### THE PROBLEM
Each line of the material below is to be written out exactly. Leave out any picture.

### RECORDS SUPPLIED
- - - - -

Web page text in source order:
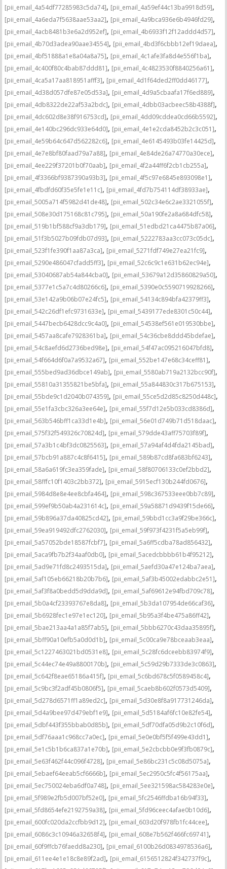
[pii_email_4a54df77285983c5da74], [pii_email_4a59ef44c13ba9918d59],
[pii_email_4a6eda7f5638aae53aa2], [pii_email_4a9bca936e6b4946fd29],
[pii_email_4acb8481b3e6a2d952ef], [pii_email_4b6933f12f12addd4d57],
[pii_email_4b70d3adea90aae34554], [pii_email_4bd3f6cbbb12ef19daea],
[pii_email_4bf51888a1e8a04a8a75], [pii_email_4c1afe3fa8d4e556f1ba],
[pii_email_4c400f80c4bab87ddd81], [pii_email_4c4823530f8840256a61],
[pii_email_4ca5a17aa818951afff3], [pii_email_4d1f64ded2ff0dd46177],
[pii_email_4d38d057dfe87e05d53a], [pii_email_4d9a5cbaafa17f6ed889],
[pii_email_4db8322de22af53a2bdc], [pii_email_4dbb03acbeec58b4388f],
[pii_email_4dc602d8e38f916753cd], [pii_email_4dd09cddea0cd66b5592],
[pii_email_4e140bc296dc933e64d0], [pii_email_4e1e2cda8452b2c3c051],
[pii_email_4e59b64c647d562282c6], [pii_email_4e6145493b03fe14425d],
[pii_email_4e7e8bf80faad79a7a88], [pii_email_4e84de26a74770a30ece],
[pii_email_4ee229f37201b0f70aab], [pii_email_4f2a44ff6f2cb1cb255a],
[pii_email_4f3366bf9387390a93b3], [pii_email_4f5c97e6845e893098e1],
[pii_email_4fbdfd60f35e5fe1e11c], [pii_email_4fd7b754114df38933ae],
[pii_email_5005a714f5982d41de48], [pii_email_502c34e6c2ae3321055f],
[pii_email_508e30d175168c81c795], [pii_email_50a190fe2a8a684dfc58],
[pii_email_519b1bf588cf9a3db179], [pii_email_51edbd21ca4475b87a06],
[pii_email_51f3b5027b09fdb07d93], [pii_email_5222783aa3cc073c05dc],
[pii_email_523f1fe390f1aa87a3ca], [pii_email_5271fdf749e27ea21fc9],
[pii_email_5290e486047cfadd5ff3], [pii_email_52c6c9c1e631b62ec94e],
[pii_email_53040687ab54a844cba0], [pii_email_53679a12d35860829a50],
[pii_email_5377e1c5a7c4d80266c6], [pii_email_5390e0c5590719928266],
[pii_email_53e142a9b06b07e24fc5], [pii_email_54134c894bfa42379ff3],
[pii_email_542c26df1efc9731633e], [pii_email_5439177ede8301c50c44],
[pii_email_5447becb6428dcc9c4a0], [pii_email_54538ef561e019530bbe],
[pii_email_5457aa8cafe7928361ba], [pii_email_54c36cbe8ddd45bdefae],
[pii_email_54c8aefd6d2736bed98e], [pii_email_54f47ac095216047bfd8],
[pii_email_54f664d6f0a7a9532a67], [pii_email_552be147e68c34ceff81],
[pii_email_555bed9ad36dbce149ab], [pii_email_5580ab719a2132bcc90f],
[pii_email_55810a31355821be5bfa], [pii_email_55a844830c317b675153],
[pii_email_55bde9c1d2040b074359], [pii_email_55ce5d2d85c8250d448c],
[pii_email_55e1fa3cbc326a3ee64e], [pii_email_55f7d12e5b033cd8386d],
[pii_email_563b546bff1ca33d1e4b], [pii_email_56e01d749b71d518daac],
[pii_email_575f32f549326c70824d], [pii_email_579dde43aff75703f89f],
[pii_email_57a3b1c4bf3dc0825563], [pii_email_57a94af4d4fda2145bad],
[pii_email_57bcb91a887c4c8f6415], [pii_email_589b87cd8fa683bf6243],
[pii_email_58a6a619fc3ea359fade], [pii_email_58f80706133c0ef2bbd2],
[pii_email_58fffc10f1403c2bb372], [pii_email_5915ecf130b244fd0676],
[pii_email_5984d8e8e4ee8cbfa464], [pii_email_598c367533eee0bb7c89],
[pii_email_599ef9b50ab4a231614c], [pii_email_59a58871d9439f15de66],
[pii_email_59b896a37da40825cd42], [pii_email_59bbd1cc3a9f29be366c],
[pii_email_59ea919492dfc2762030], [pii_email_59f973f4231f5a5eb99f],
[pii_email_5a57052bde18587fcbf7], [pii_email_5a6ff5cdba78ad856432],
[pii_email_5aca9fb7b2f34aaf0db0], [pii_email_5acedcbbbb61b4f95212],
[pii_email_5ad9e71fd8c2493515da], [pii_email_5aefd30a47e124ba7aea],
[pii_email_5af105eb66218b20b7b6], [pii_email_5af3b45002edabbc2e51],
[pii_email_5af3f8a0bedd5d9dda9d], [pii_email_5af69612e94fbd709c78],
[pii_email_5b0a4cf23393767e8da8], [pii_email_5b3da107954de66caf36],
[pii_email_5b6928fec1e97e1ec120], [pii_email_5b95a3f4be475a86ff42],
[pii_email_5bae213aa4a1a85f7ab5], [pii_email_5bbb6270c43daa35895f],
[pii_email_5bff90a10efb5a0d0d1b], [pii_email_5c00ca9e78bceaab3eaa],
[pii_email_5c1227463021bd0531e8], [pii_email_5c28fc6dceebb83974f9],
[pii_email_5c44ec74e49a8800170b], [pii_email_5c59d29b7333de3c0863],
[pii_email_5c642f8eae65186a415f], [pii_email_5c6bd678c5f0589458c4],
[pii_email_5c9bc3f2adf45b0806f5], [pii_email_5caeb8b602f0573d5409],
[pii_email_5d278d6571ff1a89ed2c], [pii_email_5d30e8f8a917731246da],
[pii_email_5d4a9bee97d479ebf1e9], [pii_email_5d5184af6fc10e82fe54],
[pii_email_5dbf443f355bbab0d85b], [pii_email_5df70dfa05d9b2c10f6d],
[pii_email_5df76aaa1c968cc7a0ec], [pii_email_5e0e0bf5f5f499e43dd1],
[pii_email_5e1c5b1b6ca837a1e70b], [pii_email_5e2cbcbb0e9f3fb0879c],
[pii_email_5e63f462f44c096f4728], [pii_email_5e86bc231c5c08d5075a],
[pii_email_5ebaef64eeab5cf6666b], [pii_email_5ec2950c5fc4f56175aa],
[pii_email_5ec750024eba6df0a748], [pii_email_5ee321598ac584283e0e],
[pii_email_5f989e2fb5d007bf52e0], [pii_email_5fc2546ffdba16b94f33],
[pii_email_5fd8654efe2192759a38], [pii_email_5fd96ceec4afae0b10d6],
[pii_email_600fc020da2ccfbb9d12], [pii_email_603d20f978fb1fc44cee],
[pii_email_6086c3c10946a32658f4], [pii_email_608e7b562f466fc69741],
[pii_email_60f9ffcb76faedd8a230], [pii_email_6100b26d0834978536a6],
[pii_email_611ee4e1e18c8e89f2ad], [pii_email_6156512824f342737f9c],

- - - - -

### ANSWER BELOW
Web page text in source order:
[pii_email_4a54df77285983c5da74], [pii_email_4a59ef44c13ba9918d59],
[pii_email_4a6eda7f5638aae53aa2], [pii_email_4a9bca936e6b4946fd29],
[pii_email_4acb8481b3e6a2d952ef], [pii_email_4b6933f12f12addd4d57],
[pii_email_4b70d3adea90aae34554], [pii_email_4bd3f6cbbb12ef19daea],
[pii_email_4bf51888a1e8a04a8a75], [pii_email_4c1afe3fa8d4e556f1ba],
[pii_email_4c400f80c4bab87ddd81], [pii_email_4c4823530f8840256a61],
[pii_email_4ca5a17aa818951afff3], [pii_email_4d1f64ded2ff0dd46177],
[pii_email_4d38d057dfe87e05d53a], [pii_email_4d9a5cbaafa17f6ed889],
[pii_email_4db8322de22af53a2bdc], [pii_email_4dbb03acbeec58b4388f],
[pii_email_4dc602d8e38f916753cd], [pii_email_4dd09cddea0cd66b5592],
[pii_email_4e140bc296dc933e64d0], [pii_email_4e1e2cda8452b2c3c051],
[pii_email_4e59b64c647d562282c6], [pii_email_4e6145493b03fe14425d],
[pii_email_4e7e8bf80faad79a7a88], [pii_email_4e84de26a74770a30ece],
[pii_email_4ee229f37201b0f70aab], [pii_email_4f2a44ff6f2cb1cb255a],
[pii_email_4f3366bf9387390a93b3], [pii_email_4f5c97e6845e893098e1],
[pii_email_4fbdfd60f35e5fe1e11c], [pii_email_4fd7b754114df38933ae],
[pii_email_5005a714f5982d41de48], [pii_email_502c34e6c2ae3321055f],
[pii_email_508e30d175168c81c795], [pii_email_50a190fe2a8a684dfc58],
[pii_email_519b1bf588cf9a3db179], [pii_email_51edbd21ca4475b87a06],
[pii_email_51f3b5027b09fdb07d93], [pii_email_5222783aa3cc073c05dc],
[pii_email_523f1fe390f1aa87a3ca], [pii_email_5271fdf749e27ea21fc9],
[pii_email_5290e486047cfadd5ff3], [pii_email_52c6c9c1e631b62ec94e],
[pii_email_53040687ab54a844cba0], [pii_email_53679a12d35860829a50],
[pii_email_5377e1c5a7c4d80266c6], [pii_email_5390e0c5590719928266],
[pii_email_53e142a9b06b07e24fc5], [pii_email_54134c894bfa42379ff3],
[pii_email_542c26df1efc9731633e], [pii_email_5439177ede8301c50c44],
[pii_email_5447becb6428dcc9c4a0], [pii_email_54538ef561e019530bbe],
[pii_email_5457aa8cafe7928361ba], [pii_email_54c36cbe8ddd45bdefae],
[pii_email_54c8aefd6d2736bed98e], [pii_email_54f47ac095216047bfd8],
[pii_email_54f664d6f0a7a9532a67], [pii_email_552be147e68c34ceff81],
[pii_email_555bed9ad36dbce149ab], [pii_email_5580ab719a2132bcc90f],
[pii_email_55810a31355821be5bfa], [pii_email_55a844830c317b675153],
[pii_email_55bde9c1d2040b074359], [pii_email_55ce5d2d85c8250d448c],
[pii_email_55e1fa3cbc326a3ee64e], [pii_email_55f7d12e5b033cd8386d],
[pii_email_563b546bff1ca33d1e4b], [pii_email_56e01d749b71d518daac],
[pii_email_575f32f549326c70824d], [pii_email_579dde43aff75703f89f],
[pii_email_57a3b1c4bf3dc0825563], [pii_email_57a94af4d4fda2145bad],
[pii_email_57bcb91a887c4c8f6415], [pii_email_589b87cd8fa683bf6243],
[pii_email_58a6a619fc3ea359fade], [pii_email_58f80706133c0ef2bbd2],
[pii_email_58fffc10f1403c2bb372], [pii_email_5915ecf130b244fd0676],
[pii_email_5984d8e8e4ee8cbfa464], [pii_email_598c367533eee0bb7c89],
[pii_email_599ef9b50ab4a231614c], [pii_email_59a58871d9439f15de66],
[pii_email_59b896a37da40825cd42], [pii_email_59bbd1cc3a9f29be366c],
[pii_email_59ea919492dfc2762030], [pii_email_59f973f4231f5a5eb99f],
[pii_email_5a57052bde18587fcbf7], [pii_email_5a6ff5cdba78ad856432],
[pii_email_5aca9fb7b2f34aaf0db0], [pii_email_5acedcbbbb61b4f95212],
[pii_email_5ad9e71fd8c2493515da], [pii_email_5aefd30a47e124ba7aea],
[pii_email_5af105eb66218b20b7b6], [pii_email_5af3b45002edabbc2e51],
[pii_email_5af3f8a0bedd5d9dda9d], [pii_email_5af69612e94fbd709c78],
[pii_email_5b0a4cf23393767e8da8], [pii_email_5b3da107954de66caf36],
[pii_email_5b6928fec1e97e1ec120], [pii_email_5b95a3f4be475a86ff42],
[pii_email_5bae213aa4a1a85f7ab5], [pii_email_5bbb6270c43daa35895f],
[pii_email_5bff90a10efb5a0d0d1b], [pii_email_5c00ca9e78bceaab3eaa],
[pii_email_5c1227463021bd0531e8], [pii_email_5c28fc6dceebb83974f9],
[pii_email_5c44ec74e49a8800170b], [pii_email_5c59d29b7333de3c0863],
[pii_email_5c642f8eae65186a415f], [pii_email_5c6bd678c5f0589458c4],
[pii_email_5c9bc3f2adf45b0806f5], [pii_email_5caeb8b602f0573d5409],
[pii_email_5d278d6571ff1a89ed2c], [pii_email_5d30e8f8a917731246da],
[pii_email_5d4a9bee97d479ebf1e9], [pii_email_5d5184af6fc10e82fe54],
[pii_email_5dbf443f355bbab0d85b], [pii_email_5df70dfa05d9b2c10f6d],
[pii_email_5df76aaa1c968cc7a0ec], [pii_email_5e0e0bf5f5f499e43dd1],
[pii_email_5e1c5b1b6ca837a1e70b], [pii_email_5e2cbcbb0e9f3fb0879c],
[pii_email_5e63f462f44c096f4728], [pii_email_5e86bc231c5c08d5075a],
[pii_email_5ebaef64eeab5cf6666b], [pii_email_5ec2950c5fc4f56175aa],
[pii_email_5ec750024eba6df0a748], [pii_email_5ee321598ac584283e0e],
[pii_email_5f989e2fb5d007bf52e0], [pii_email_5fc2546ffdba16b94f33],
[pii_email_5fd8654efe2192759a38], [pii_email_5fd96ceec4afae0b10d6],
[pii_email_600fc020da2ccfbb9d12], [pii_email_603d20f978fb1fc44cee],
[pii_email_6086c3c10946a32658f4], [pii_email_608e7b562f466fc69741],
[pii_email_60f9ffcb76faedd8a230], [pii_email_6100b26d0834978536a6],
[pii_email_611ee4e1e18c8e89f2ad], [pii_email_6156512824f342737f9c],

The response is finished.